|
Located
in Utah Valley, Utah County, Springville is about midway
between the north and south borders of the county to the
east of Utah Lake at approximately 4,500 feet in elevation,
at the foot of the Wasatch Range.
One of the most important features of the Springville
location is Hobble Creek, a stream draining the modest
watershed of Hobble Creek Canyon. Springs from both forks
of the canyon feed the creek above what is now the Hobble
Creek Golf Course, but irrigation keeps Hobble Creek from
flowing perennially. These springs and others north of
town give Springville its name, although it was first
called Hobble Creek.
Native Americans of the Ute tribe occupied land in the
well-watered valley. They hunted and fished, but left
no written record of their lifeways. The first such record
of these people is in journal entries of the Dominguez-Escalante
expedition, which left Santa Fe for Monterey in July 1776.
The Spanish fathers leading the expedition were delighted
to find many Utes living around Lake Timpanogotsis (Utah),
and felt the Indians, including those living on Hobble
Creek, might be subject to their missionary efforts.
Aaron Johnson led settlers to Springville in 1850. Mormon
settlers displaced Native Americans and relegated them
to an "Indian Farm," located on poor ground,
unfit for farming, at the mouth of the Spanish Fork River
near the Utah Lake.

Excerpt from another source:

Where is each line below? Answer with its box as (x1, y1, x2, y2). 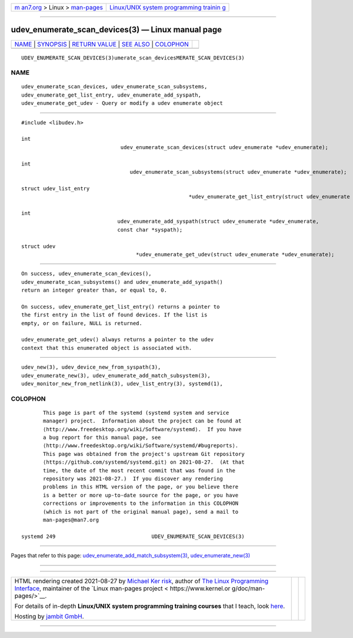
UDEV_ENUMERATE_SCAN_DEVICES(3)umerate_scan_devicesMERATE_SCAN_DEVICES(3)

Mormon settlers developed subsistence
farming for fewer families than was hoped, due to lack
of water. Some Springville farmers turned to hauling freight
from California twice a year. Following the Civil War
in 1865, other farmers turned to raising cattle and sheep.

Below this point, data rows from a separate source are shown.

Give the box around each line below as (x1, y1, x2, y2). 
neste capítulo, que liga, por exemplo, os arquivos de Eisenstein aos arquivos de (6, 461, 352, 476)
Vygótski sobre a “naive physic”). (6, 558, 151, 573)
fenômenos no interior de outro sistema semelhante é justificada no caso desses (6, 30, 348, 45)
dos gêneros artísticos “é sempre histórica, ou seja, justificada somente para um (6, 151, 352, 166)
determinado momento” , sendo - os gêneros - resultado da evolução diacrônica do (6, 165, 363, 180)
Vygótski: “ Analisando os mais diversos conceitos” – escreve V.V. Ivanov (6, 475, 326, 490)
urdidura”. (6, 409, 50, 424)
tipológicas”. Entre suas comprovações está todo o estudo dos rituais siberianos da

Completion of the transcontinental railroad in 1869 made
rail shipment of stock to market possible, so stockmen
used more intensive grazing practices. The railroad also
helped make mining products profitable, and many mines
started to be developed. Beginning in 1878, Springville
merchant Milan Packard built a railroad to bring coal
from Scofield to Utah Valley. The Rio Grande Railroad
bought out the line in 1882.
Like the Native Americans before them, Springville stockmen
lived in the valley during the winter and grazed their
animals in the mountains in summer. Valley precipitation
is generally low, six to twelve inches per year. Above
6,000 feet elevation, precipitation in the mountains is
20 inches to 30 inches annually. Most of the water comes
in the form of winter snow. Stockmen over-used grazing
resources. The stock consumed most of the grass from the
hillsides, leaving surfaces unprotected from summer cloudbursts
and spring runoff. The resulting floods and mud flows
nearly caused abandonment of some rural communities.